INTERVIEW 第1回――歌いたいけど、歌いたい内容が見事になかった20周年記念アルバム(2)
〈アルミ箔〉とかそういう単語を言葉にして発したいだけ
――結成された日はいつになるんですか?
瀧「正式な結成日? 知らない」
石野「憶えてないな。そんなの大体でいいんだよ」
スタッフ「1989年4月27日が結成日になっていますね」
石野「何を根拠にしてんだ?」
スタッフ「(プロフィールには)〈初台デニーズにて電気グルーヴ結成される〉とありますね」
瀧「〈初ライヴは8月20日、大阪・十三ファンダンゴ〉。ウルフルズか、っつー(笑)」
――『20』は電気グルーヴ的にはオリジナル・アルバムというより、20周年記念の企画盤というニュアンスが強い?

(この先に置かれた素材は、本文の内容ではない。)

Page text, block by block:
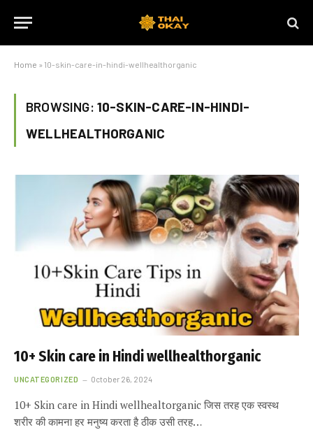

瀧「まあそうなんだけど、ミニ・アルバムとかだと別枠にされがちだし、どうせ作るんならちゃんと作品としてカウントされるアルバムにしようと」
――全曲歌ものというのも先祖返り感がありますね。
石野「歌を歌おうってのは最初からあった。いまさら20周年記念アンセムって言われてもって感じもあるしさ。全曲歌のある曲を作って、近しい友達とかスタジオに呼んでワイワイやるのが相応しいんじゃないかなんて言ってたらとんでもない、まったく2人っきり(笑)」
瀧「あれ? 何のためにレコーディングしてんだっけって(笑)」
石野「曲を作ったはいいが、途中から目的が別になっちゃってさ。うちらのファンクラブの会員証ってポータサウンドで作ってるような非売品のCDなんだけど、それ作ってる感覚だったよな」
――ゲストを呼んで賑やかなお座敷にするのも、この前のライヴみたいに電気のアニヴァーサリーにはあり得る話ですがね。
瀧「最初はせっかくなんで、縁のある人たちを呼んで、なんて言ってたんだよ」
――アルバムを聴くと、いつになく今回は歌いたい欲が高まっているように感じましたが?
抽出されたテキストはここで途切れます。